Exercise goal - The listing below holds a line with "to end-users to" and a line with "in future versions.". Reproduce those two lines exactly, plus everything between them.

Supplied data -
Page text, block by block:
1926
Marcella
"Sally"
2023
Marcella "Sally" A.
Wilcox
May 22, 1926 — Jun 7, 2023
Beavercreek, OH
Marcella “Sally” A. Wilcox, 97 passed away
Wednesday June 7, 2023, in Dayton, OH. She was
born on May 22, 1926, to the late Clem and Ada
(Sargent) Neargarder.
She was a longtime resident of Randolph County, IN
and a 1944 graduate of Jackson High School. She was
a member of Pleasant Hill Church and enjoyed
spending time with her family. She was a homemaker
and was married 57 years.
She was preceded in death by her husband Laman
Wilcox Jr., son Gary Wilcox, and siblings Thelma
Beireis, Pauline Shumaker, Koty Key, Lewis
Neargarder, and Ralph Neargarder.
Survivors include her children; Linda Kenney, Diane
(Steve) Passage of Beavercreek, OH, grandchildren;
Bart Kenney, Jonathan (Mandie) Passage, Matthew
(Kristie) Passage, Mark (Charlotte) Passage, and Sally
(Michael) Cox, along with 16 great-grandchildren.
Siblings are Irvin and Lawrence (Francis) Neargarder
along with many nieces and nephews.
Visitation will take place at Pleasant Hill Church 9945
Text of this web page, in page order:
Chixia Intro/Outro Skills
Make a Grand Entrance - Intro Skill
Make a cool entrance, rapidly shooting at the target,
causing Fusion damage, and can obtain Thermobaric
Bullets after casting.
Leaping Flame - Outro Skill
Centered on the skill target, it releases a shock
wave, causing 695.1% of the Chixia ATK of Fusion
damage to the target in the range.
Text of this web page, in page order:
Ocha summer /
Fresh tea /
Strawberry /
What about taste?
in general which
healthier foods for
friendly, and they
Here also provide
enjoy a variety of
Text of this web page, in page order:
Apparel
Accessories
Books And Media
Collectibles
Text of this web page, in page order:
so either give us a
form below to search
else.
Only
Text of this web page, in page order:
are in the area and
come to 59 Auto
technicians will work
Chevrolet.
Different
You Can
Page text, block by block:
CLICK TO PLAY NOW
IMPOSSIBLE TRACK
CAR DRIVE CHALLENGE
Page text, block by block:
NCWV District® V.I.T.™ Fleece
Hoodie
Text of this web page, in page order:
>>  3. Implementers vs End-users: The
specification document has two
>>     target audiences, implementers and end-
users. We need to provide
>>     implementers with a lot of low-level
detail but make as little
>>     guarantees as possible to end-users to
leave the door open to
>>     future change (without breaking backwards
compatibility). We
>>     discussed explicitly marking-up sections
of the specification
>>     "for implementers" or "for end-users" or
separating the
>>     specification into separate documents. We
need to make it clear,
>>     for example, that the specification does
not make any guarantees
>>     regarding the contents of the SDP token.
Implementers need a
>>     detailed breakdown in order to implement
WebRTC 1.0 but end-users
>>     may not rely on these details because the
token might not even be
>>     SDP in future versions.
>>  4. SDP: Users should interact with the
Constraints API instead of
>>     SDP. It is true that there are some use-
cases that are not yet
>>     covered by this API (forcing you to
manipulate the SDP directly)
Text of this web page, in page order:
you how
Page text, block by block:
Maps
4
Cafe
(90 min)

Exercise solution -
>>     guarantees as possible to end-users to
leave the door open to
>>     future change (without breaking backwards
compatibility). We
>>     discussed explicitly marking-up sections
of the specification
>>     "for implementers" or "for end-users" or
separating the
>>     specification into separate documents. We
need to make it clear,
>>     for example, that the specification does
not make any guarantees
>>     regarding the contents of the SDP token.
Implementers need a
>>     detailed breakdown in order to implement
WebRTC 1.0 but end-users
>>     may not rely on these details because the
token might not even be
>>     SDP in future versions.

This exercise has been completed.